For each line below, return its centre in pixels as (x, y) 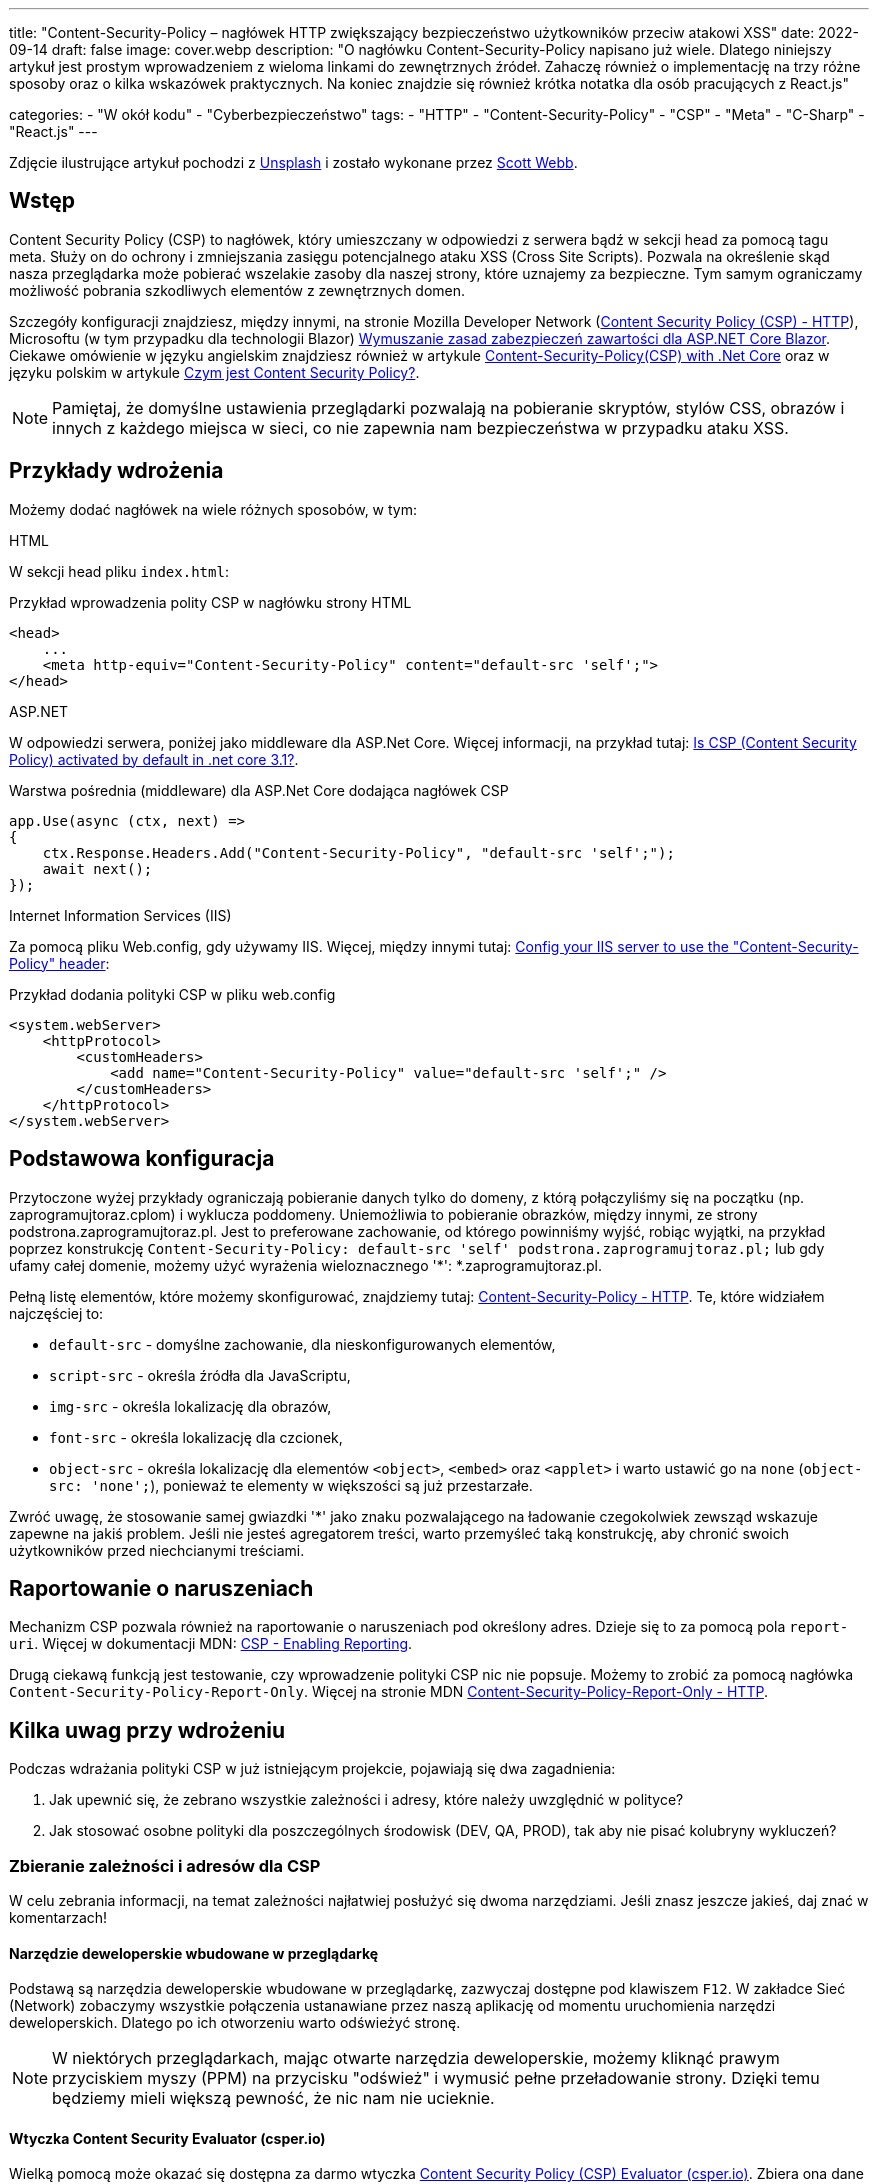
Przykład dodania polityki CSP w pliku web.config (172, 994)
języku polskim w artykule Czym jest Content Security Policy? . (214, 372)
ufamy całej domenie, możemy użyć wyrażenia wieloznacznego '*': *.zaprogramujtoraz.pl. (306, 1265)
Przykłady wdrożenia (116, 471)
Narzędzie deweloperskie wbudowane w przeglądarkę (194, 1953)
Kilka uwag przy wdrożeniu (147, 1730)
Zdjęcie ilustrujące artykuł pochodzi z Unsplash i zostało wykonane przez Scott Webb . (293, 162)
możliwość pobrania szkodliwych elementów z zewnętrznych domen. (237, 290)
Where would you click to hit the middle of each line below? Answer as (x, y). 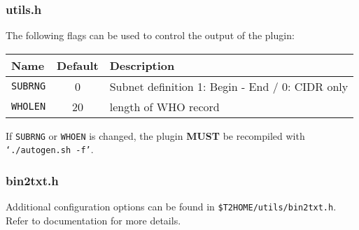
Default (78, 65)
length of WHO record (164, 106)
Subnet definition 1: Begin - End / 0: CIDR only (229, 86)
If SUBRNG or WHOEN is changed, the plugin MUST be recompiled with (155, 135)
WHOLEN (29, 107)
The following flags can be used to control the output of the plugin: (150, 35)
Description (142, 65)
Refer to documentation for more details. (93, 220)
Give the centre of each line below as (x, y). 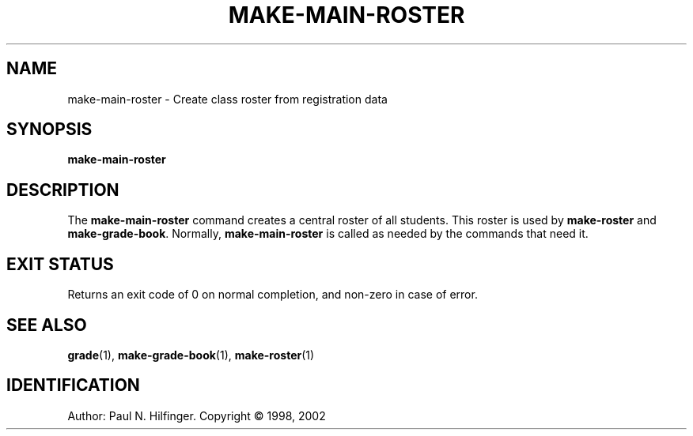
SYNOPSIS (49, 130)
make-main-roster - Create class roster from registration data (227, 99)
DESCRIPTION (63, 190)
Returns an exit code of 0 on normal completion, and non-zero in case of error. (273, 295)
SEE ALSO (47, 325)
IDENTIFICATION (73, 385)
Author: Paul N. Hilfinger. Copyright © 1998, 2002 (197, 415)
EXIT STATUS (60, 264)
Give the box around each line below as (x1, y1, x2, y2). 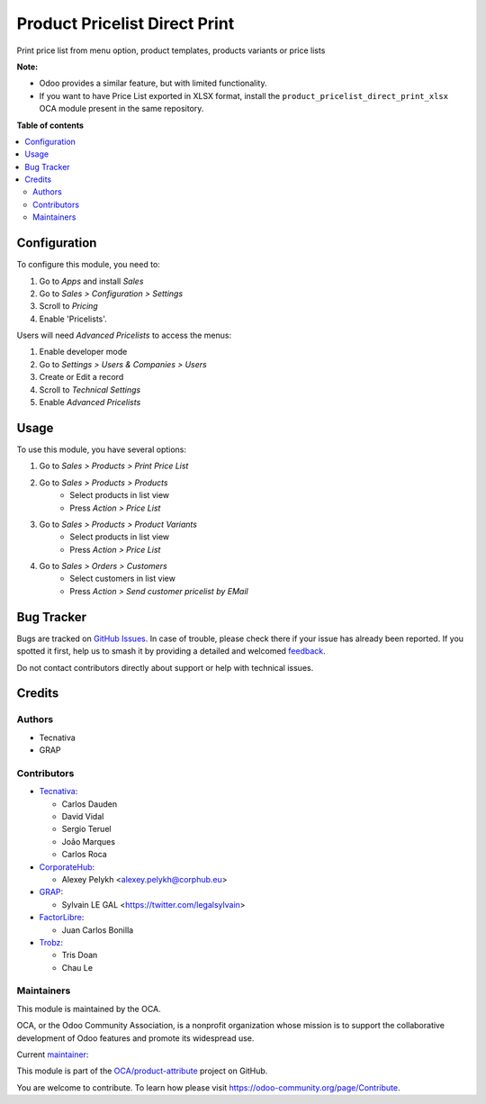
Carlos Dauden (61, 798, 117, 810)
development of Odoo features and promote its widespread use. (16, 1032, 255, 1044)
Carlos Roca (61, 849, 107, 860)
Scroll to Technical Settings (39, 384, 141, 395)
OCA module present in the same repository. (39, 104, 204, 114)
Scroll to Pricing (39, 301, 98, 312)
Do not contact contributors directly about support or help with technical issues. (16, 662, 314, 673)
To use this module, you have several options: (16, 444, 187, 455)
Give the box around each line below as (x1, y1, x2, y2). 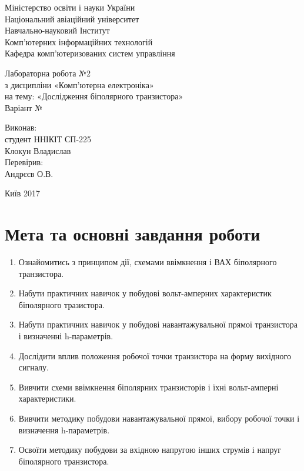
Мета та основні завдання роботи (5, 222, 260, 246)
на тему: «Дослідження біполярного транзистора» (5, 90, 183, 102)
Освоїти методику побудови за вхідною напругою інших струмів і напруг (18, 443, 281, 456)
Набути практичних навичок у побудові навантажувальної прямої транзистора (18, 318, 298, 330)
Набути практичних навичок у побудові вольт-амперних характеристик (18, 287, 272, 299)
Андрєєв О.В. (5, 167, 54, 179)
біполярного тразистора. (18, 298, 105, 310)
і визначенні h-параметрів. (18, 330, 113, 342)
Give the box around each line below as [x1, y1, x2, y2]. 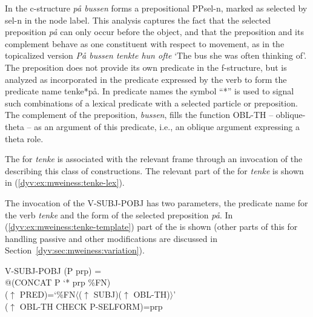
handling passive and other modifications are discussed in [5, 232, 217, 244]
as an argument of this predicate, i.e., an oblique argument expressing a [34, 120, 300, 132]
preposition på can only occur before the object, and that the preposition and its [5, 25, 304, 38]
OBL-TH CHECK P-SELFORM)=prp [19, 299, 163, 312]
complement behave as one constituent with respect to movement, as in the [5, 37, 285, 50]
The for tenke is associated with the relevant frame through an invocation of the [5, 152, 303, 165]
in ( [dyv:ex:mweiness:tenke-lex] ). [5, 176, 125, 189]
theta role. [5, 132, 44, 145]
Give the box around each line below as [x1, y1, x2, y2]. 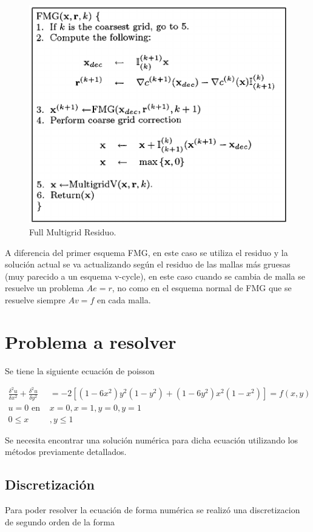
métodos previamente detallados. [5, 445, 127, 458]
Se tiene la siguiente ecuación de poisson [5, 364, 155, 377]
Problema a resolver [5, 329, 177, 354]
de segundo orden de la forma [5, 515, 115, 528]
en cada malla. [96, 293, 151, 306]
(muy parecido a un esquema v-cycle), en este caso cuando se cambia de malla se [5, 269, 305, 282]
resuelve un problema [5, 281, 84, 294]
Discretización [5, 475, 95, 494]
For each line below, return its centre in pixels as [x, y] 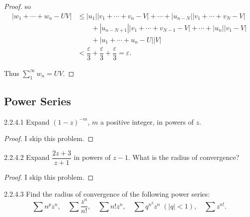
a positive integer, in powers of [147, 121]
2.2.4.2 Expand [27, 157]
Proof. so [18, 6]
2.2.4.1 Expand [27, 121]
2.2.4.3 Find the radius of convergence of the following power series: [107, 193]
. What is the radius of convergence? [184, 157]

____

Every line above carrying the word "malla" needs to be shown.

en cada malla. [96, 293, 151, 306]
(muy parecido a un esquema v-cycle), en este caso cuando se cambia de malla se [5, 269, 305, 282]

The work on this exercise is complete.